Multisource (generic) drug products must satisfy the same standards of quality, efficacy and safety as those applicable to the originator’s product. In addition, reasonable assurance must be provided that they are, as intended, clinically interchangeable with nominally equivalent market products.
With some classes of product, obviously including parenteral formulations of highly water-soluble compounds, interchangeability is adequately assured by the implementation of good manufacturing practices (GMP) and evidence of conformity with relevant pharmacopoeial specifications. For other classes of product, including many biologicals, such as vaccines, animal sera, products derived from human blood and plasma, and products manufactured by biotechnology, the concept of interchangeability raises complex considerations that are not addressed here, and these products will consequently not be considered. However, for most nominally equivalent pharmaceutical products (including most solid oral dosage forms), a demonstration of therapeutic equivalence can and should be carried out, and should be included in the documentation submitted with the application for marketing authorization.
During the International Conference of Drug Regulatory Authorities (ICDRA) held in Ottawa, Canada, in 1991 and again in The Hague, The Netherlands, in 1994, regulatory officials supported the proposal that WHO should develop global standards and requirements for the regulatory assessment, marketing authorization and quality control of interchangeable multisource (generic) pharmaceutical products. On the basis of these suggestions, WHO convened three consultations during 1993 and 1994 in Geneva which led to the formulation of the present guidelines. Participants at the consultations included representatives of drug regulatory authorities, the universities, and the pharmaceutical industry, including the generic industry.
The objective of these guidelines is not only to provide technical guidance to national drug regulatory authorities and to drug manufacturers on how such assurance can be provided, but also to create an awareness that in some instances failure to assure interchangeability can prejudice the health and safety of patients. This danger has recently been highlighted in a joint statement by the WHO Tuberculosis Programme and the International Union against Tuberculosis and Lung Disease. This states, inter alia, that “studies of fixed-dose combinations containing rifampicin have shown that in some of the preparations the rifampicin was poorly absorbed or not absorbed at all”. Fixed-dosage combinations containing rifampicin must therefore be “demonstrably bioavailable”.

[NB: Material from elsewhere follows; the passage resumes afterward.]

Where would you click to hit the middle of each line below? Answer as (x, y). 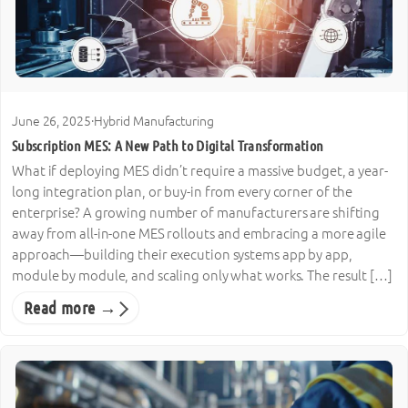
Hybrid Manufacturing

Highly developed national drug regulatory authorities now routinely require evidence of bioavailability for a very large majority of solid oral dosage forms, including those contained in the WHO Model List of Essential Drugs. WHO will assist small regulatory authorities, for whom these guidelines are primarily intended, in determining relevant policies and priorities - in relation to both locally manufactured and imported products - by compiling and maintaining a list of preparations that are known to have given rise to incidents indicative of clinical inequivalence. It will also work to promote a technical basis for assuring the interchangeability of multisource products within both an international and a national context by proposing the establishment of international reference materials as comparators for bioequivalence testing.
These guidelines apply to the marketing of pharmaceutical products intended to be therapeutically equivalent and thus interchangeable (generics) but produced by different manufacturers. They should be interpreted and applied without prejudice to the obligations incurred through existing international agreements on trade-related aspects of intellectual property rights (1).